Santo Daime incorporates elements of traditional Ayahuasca shamanism, folk Catholicism (which means a very strong emphasis on the Virgin Mary), Spiritism, and Afro-Brazilian Orixa religions – it is very much the product of the folk religions of the rural people of the jungle. Uniao do Vegetal is more like a mystery school, along the lines of the Rosicrucians, Masons, Hermetics, etc – with successive degrees of initiation into higher and higher levels of the mystery.
The Santo Daime and the Uniao do Vegetal originated in a similar way, but independently. Both were started by rubber tappers who were sent out to the western Amazon during the Rubber Boom, who were introduced to Ayahuasca by the Indians, and received visions instructing them to start a religion based on the sacrament.
Santo Daime was founded in 1931 by Raimundo Irineu Serra, known as Mestre Irineu, the illiterate grandson of slaves. After practicing the traditional indigenous dieta (something like a vision quest practiced by indigenous Amazonian people to contact plant spirits) for nine days, Mestre Irineu had a vision of the Queen of the Forest (Amazonian Indians also consider Ayahuasca to be a feminine being who is the "mother of all plants") whom he identified with the Virgin Mary, and who commanded him to start this new religion.

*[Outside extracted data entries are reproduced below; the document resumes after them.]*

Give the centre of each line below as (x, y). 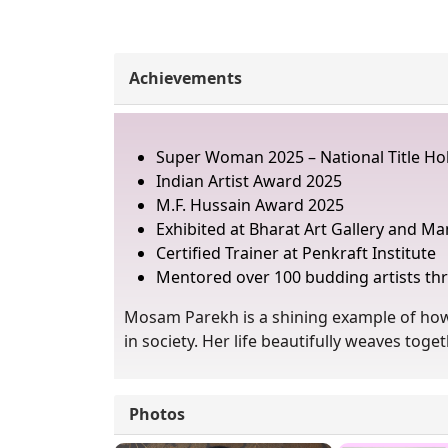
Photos (157, 413)
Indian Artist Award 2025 (249, 180)
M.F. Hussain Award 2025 (250, 204)
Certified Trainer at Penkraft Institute (296, 252)
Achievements (185, 77)
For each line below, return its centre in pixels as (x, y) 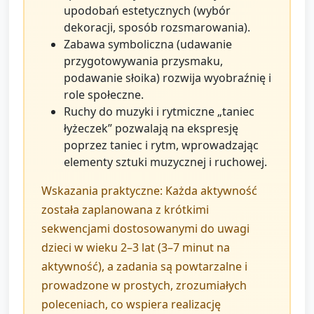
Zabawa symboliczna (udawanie (148, 45)
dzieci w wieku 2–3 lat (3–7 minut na (136, 248)
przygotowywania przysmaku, (143, 61)
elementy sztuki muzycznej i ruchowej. (165, 162)
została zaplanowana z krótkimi (125, 210)
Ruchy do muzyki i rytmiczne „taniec (159, 112)
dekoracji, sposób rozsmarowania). (157, 28)
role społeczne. (104, 95)
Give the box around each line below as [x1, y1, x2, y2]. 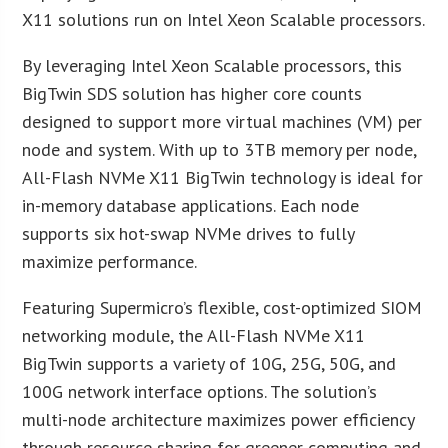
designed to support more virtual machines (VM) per [22, 109, 423, 133]
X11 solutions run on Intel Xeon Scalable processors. [22, 7, 426, 31]
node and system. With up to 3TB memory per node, [22, 137, 417, 161]
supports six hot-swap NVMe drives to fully [22, 221, 355, 245]
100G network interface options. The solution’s [22, 379, 378, 403]
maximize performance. [22, 249, 198, 273]
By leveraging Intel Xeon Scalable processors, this [22, 53, 403, 77]
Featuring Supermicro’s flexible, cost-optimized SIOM [22, 295, 423, 319]
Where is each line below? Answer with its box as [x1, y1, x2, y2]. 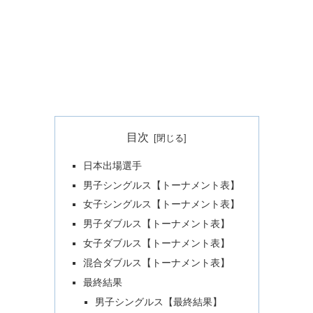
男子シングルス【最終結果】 [95, 296, 223, 307]
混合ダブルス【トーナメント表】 [82, 257, 230, 269]
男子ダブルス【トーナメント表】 [82, 218, 230, 230]
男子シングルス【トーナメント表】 [82, 179, 240, 191]
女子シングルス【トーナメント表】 [82, 198, 240, 210]
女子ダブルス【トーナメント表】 [82, 238, 230, 249]
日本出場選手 [82, 159, 142, 171]
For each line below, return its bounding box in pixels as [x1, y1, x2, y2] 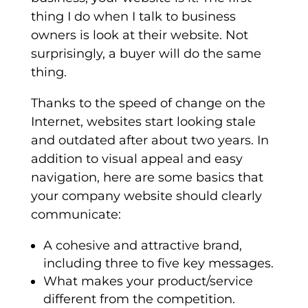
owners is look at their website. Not [30, 27, 248, 43]
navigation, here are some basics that [30, 170, 263, 186]
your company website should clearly [30, 188, 262, 204]
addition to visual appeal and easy [30, 151, 243, 167]
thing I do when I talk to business [30, 9, 236, 25]
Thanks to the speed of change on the [30, 96, 265, 111]
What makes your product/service [43, 274, 253, 289]
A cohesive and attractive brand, [43, 238, 242, 254]
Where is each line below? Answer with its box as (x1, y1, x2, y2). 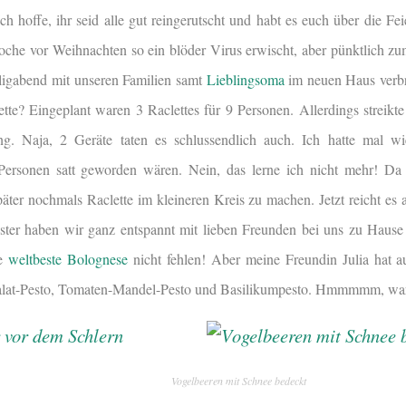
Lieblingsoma (206, 70, 285, 90)
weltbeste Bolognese (7, 249, 128, 269)
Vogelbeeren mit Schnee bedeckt (170, 373, 306, 389)
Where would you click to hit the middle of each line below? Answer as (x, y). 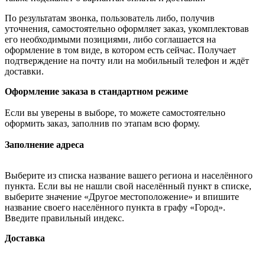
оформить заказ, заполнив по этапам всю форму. (102, 123)
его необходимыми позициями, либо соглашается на (110, 39)
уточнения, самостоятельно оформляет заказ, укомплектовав (127, 28)
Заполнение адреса (44, 144)
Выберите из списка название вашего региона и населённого (129, 175)
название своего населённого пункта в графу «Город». (115, 207)
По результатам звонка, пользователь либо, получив (110, 18)
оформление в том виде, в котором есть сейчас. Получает (120, 50)

The original church was in a very isolated and remote area of the far western Amazon, near the Peru border. its original members all either rubber tappers or offspring of rubber tappers and local Indians. Most never went to school and had no contact with urban civilization. They learned the hymns by memory and transmitted them orally, because very few of them could read or write even their names. As a result, Santo Daime has a certain innocent quality at its core that I love. For me, it makes it easier to pray with a childlike open heart.
In the 1970s, the counterculture came to Brazil. Young Brazilian hippies started backpacking around and some of them found the Daime. One of Irineu Serra's main disciples, a canoe-maker named Padrinho Sebastiao, enthusiastically welcomed the hippies. Sebastiao also embraced the marijuana they brought, calling it Santa Maria, the second sacrament. This was very controversial and eventually the church split over this issue.
In the late 1970s, Sebastiao led his followers, a mix of jungle-born peasants and urban hippies, to found an eco-spiritual community deep in the jungle. It is called Ceu do Mapia and still exists today. Sebastiao’s followers also spread his line of Daime (called CEFLU, the Eclectic Center of the Universal Flowing Light) to the cities of Brazil, and from there it has spread to Europe, North America, Australia and Japan.
Given that this line of Daime has "Eclectic" in its very name (and given that Brazilian culture itself is very eclectic and open to mix-and-match spirituality) it should not be surprising that Daime congregations abroad tend to be open to New Age influences, or Eastern or any other traditions that members may practice.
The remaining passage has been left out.